Jakarta, PONTAS.ID – Kejaksaan Agung meningkatkan status perkara dugaan tindak pidana korupsi pengadaan tower atau menara transmisi PT PLN (Persero) Tahun 2016 ke penyidikan. Peningkatan status ini menyusul ditemukannya fakta-fakta perbuatan melawan hukum
“Dengan ditemukannya fakta-fakta perbuatan melawan hukum atau penyalahgunaan kewenangan, kesempatan, atau sarana yang ada padanya karena jabatan atau kedudukan, perkara ini telah dinaikkan ke tahap penyidikan,” kata Jaksa Agung RI, Sanitiar Burhanuddin, Senin (25/7/2022).
PLN pada tahun 2016 kata Burhanuddin, memiliki kegiatan pengadaan tower sebanyak 9.085 set tower dengan anggaran Rp2,25 triliun.
Dalam pelaksanaannya, PLN, Asosiasi Pembangunan Tower Indonesia (Aspatindo) serta 14 penyedia pengadaan tower di tahun 2016 telah melakukan perbuatan melawan hukum dalam proses pengadaan tower transmisi tersebut sehingga menimbulkan kerugian keuangan negara.
Burhanuddin menjelaskan tim penyelidik menemukan sejumlah fakta perbuatan melawan hukum setelah melakukan kegiatan penggeledahan. “Kegiatan penggeledahan tersebut memperoleh alat bukti berupa dokumen dan barang bukti elektronik,” jelasnya.
Sejumlah alat bukti tersebut berupa dokumen perencanaan pengadaan yang tidak dibuat menggunakan daftar penyedia terseleksi (DPT) tahun 2015 dan penyempurnaannya dalam pengadaan tower.
Periksa Petinggi PLN
Penyidik, sebelumnya telah memeriksa tiga orang petinggi PLN sebagai saksi terkait kasus ini.

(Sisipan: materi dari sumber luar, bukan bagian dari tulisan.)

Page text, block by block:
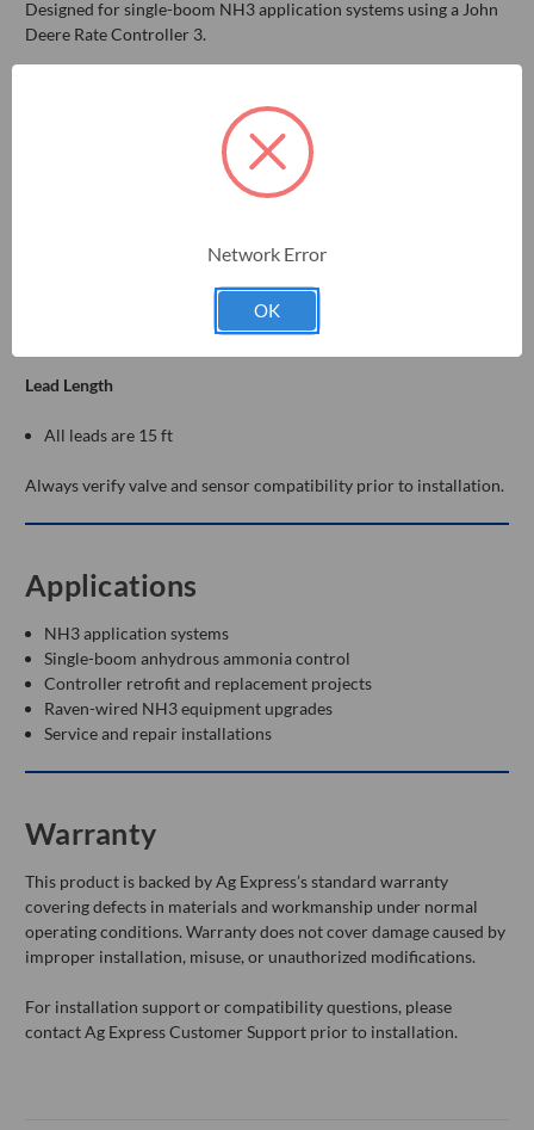
Designed for single-boom NH3 application systems using a John
Deere Rate Controller 3.
John Deere Rate Controller 3 (JDRC3)
Raven-style pressure sensor
Optional lift switch connector
Lead Length
All leads are 15 ft
Always verify valve and sensor compatibility prior to installation.
Applications
NH3 application systems
Single-boom anhydrous ammonia control
Controller retrofit and replacement projects
Raven-wired NH3 equipment upgrades
Service and repair installations
Warranty
This product is backed by Ag Express’s standard warranty
covering defects in materials and workmanship under normal
operating conditions. Warranty does not cover damage caused by
improper installation, misuse, or unauthorized modifications.
For installation support or compatibility questions, please
contact Ag Express Customer Support prior to installation.
Network Error
OK
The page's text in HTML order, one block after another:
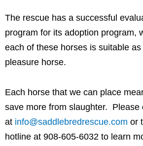
The rescue has a successful
program for its adoption program,
each of these horses is suitable
pleasure horse.
Each horse that we can place
save more from slaughter. Please
at info@saddlebredrescue.com or
hotline at 908-605-6032 to learn
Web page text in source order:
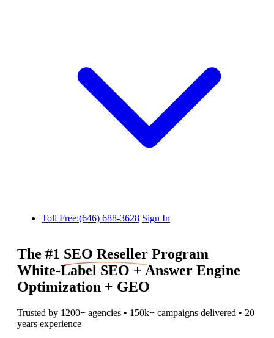
Toll Free:(646) 688-3628 Sign In
The #1 SEO Reseller Program
White‑Label SEO + Answer Engine
Optimization + GEO
Trusted by 1200+ agencies • 150k+ campaigns delivered • 20
years experience
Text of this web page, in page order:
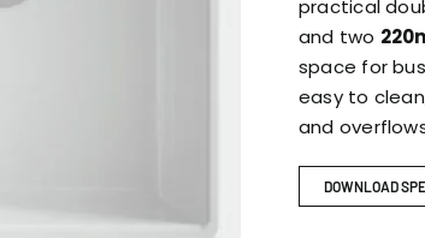
practical
and two
space for
easy to
and
DOWNLOAD
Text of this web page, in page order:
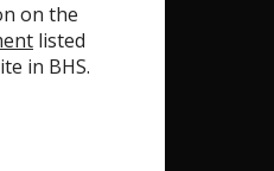
on the
listed
in BHS.
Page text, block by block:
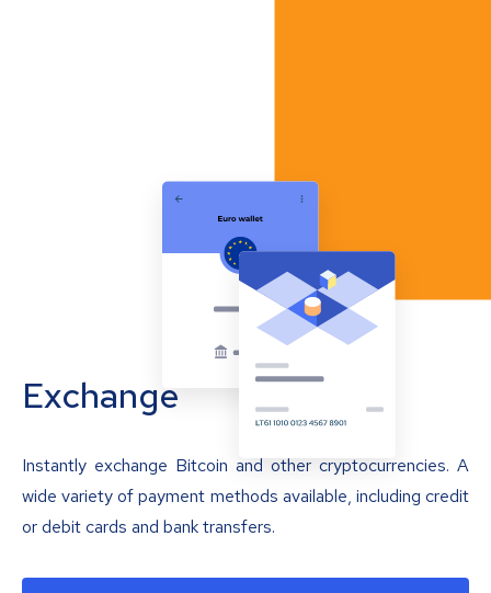
Exchange
Instantly exchange Bitcoin and other cryptocurrencies. A
wide variety of payment methods available, including credit
or debit cards and bank transfers.

“Saksi yang diperiksa, yaitu MD selaku General Manager Pusmankom PT PLN Kantor Pusat Tahun 2017-2022,” kata Kepala Pusat Penerangan Hukum Kejaksaan Agung (Kapuspenkum Kejagung) Ketut Sumedana dalam keterangan yang diterima di Jakarta, sore tadi.
Selain MD, Sumedana mengungkapkan bahwa Tim Jaksa Penyidik Direktorat Penyidikan Jaksa Agung Muda Bidang Tindak Pidana Khusus (Jampidsus) juga memeriksa dua orang saksi lainnya yang berasal dari PLN.
Saksi kedua dan ketiga yang diperiksa Jampidsus Kejagung adalah Kepala Divisi SCM PT PLN Kantor Pusat Tahun 2016 berinisial C, serta Kepala Divisi SCM PT PLN Kantor Pusat Tahun 2021 berinisial NI.
Unsur Monopoli
Berdasarkan informasi yang diterima dari Kejaksaan Agung, seharusnya dokumen yang digunakan adalah DPT yang dibuat tahun 2016. Namun, DPT tahun 2016 itu tidak pernah dibuat.
Lebih lanjut, PLN dalam proses pengadaan selalu mengakomodasi permintaan dari Aspatindo sehingga mempengaruhi hasil pelelangan dan pelaksanaan pekerjaan, yang dimonopoli oleh PT Bukaka, karena Direktur Operasional PT Bukaka merangkap sebagai Ketua Aspatindo.
PT Bukaka dan 13 penyedia tower lainnya yang tergabung dalam ASPATINDO telah melakukan pekerjaan dalam masa kontrak periode Oktober 2016-Oktober 2017 dengan realisasi pekerjaan sebesar 30 persen.
Selanjutnya, pada periode November 2017-Mei 2018, penyedia tower tetap melakukan pekerjaan pengadaan tower tanpa legal standing. Kondisi tersebut memaksa PLN melakukan adendum pekerjaan pada bulan Mei 2018 yang berisi perpanjangan waktu kontrak selama satu tahun.
PLN dan penyedia kemudian melakukan adendum kedua untuk penambahan volume dari 9.085 tower menjadi sekitar 10.000 set tower serta perpanjangan waktu pekerjaan sampai dengan Maret 2019 dengan alasan pekerjaan belum selesai. Ditemukan tambahan alokasi sebanyak 3.000 set tower di luar kontrak dan adendum.